▶ WORK TO COMPLETE:
Copy out the data word for word. The images are not part of the copy.

▶ INFORMATION SUPPLIED:
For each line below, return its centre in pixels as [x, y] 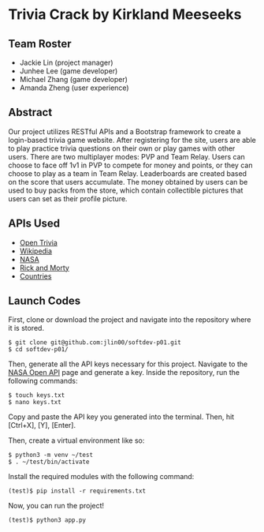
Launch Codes [45, 301]
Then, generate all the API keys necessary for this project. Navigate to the [128, 364]
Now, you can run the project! [56, 506]
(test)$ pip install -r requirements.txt [77, 491]
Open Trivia [38, 242]
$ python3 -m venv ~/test [50, 455]
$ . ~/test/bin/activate [49, 462]
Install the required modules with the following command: [101, 477]
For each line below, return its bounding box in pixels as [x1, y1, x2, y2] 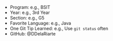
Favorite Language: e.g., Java [9, 20, 71, 26]
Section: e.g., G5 [9, 15, 45, 20]
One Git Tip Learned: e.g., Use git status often [9, 25, 108, 31]
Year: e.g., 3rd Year [9, 9, 50, 15]
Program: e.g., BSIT [9, 4, 50, 10]
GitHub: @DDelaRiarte [9, 31, 56, 36]
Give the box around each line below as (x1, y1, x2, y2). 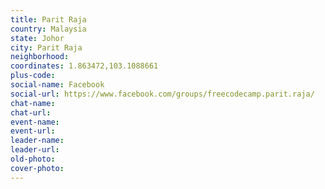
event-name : (10, 117, 60, 127)
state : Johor (10, 33, 65, 43)
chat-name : (10, 98, 56, 108)
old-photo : (10, 154, 56, 164)
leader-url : (10, 145, 60, 155)
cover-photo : (10, 163, 65, 173)
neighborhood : (10, 52, 70, 62)
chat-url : (10, 107, 52, 118)
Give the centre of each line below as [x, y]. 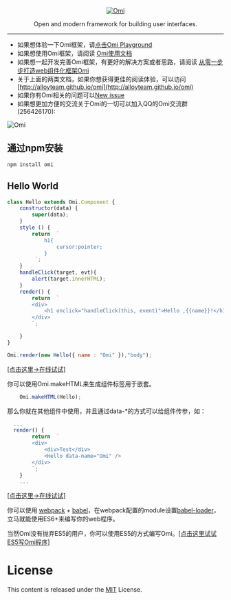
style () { [35, 228]
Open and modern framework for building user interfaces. [115, 24]
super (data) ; [51, 215]
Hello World [33, 186]
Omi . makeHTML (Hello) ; [50, 397]
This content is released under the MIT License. [75, 590]
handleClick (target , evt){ [58, 272]
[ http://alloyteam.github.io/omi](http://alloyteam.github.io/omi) [105, 87]
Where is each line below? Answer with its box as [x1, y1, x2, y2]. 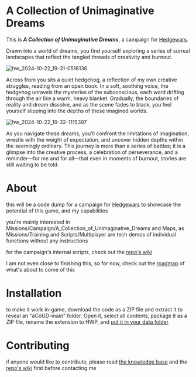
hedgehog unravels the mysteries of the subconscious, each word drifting [6, 88, 184, 95]
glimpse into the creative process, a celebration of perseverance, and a [6, 148, 178, 156]
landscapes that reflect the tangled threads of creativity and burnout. [6, 53, 173, 60]
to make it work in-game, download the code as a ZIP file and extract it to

▶ SOLVED EXERCISE:
For each line below, return its centre in pixels as [x, y] 
Launch Codes [45, 301]
Then, generate all the API keys necessary for this project. Navigate to the [128, 364]
Now, you can run the project! [56, 506]
(test)$ pip install -r requirements.txt [77, 491]
Open Trivia [38, 242]
$ python3 -m venv ~/test [50, 455]
$ . ~/test/bin/activate [49, 462]
Install the required modules with the following command: [101, 477]
For each line below, return its bounding box in pixels as [x1, y1, x2, y2] 
Favorite Language: e.g., Java [9, 20, 71, 26]
Section: e.g., G5 [9, 15, 45, 20]
One Git Tip Learned: e.g., Use git status often [9, 25, 108, 31]
Year: e.g., 3rd Year [9, 9, 50, 15]
Program: e.g., BSIT [9, 4, 50, 10]
GitHub: @DDelaRiarte [9, 31, 56, 36]
Give the box around each line below as (x1, y1, x2, y2). 
event-name : (10, 117, 60, 127)
state : Johor (10, 33, 65, 43)
chat-name : (10, 98, 56, 108)
old-photo : (10, 154, 56, 164)
leader-url : (10, 145, 60, 155)
cover-photo : (10, 163, 65, 173)
neighborhood : (10, 52, 70, 62)
chat-url : (10, 107, 52, 118)
Give the centre of each line below as [x, y]. 
style () { [35, 228]
Open and modern framework for building user interfaces. [115, 24]
super (data) ; [51, 215]
Hello World [33, 186]
Omi . makeHTML (Hello) ; [50, 397]
This content is released under the MIT License. [75, 590]
handleClick (target , evt){ [58, 272]
[ http://alloyteam.github.io/omi](http://alloyteam.github.io/omi) [105, 87]
Where is each line below? Answer with its box as [x1, y1, x2, y2]. 
hedgehog unravels the mysteries of the subconscious, each word drifting [6, 88, 184, 95]
glimpse into the creative process, a celebration of perseverance, and a [6, 148, 178, 156]
landscapes that reflect the tangled threads of creativity and burnout. [6, 53, 173, 60]
to make it work in-game, download the code as a ZIP file and extract it to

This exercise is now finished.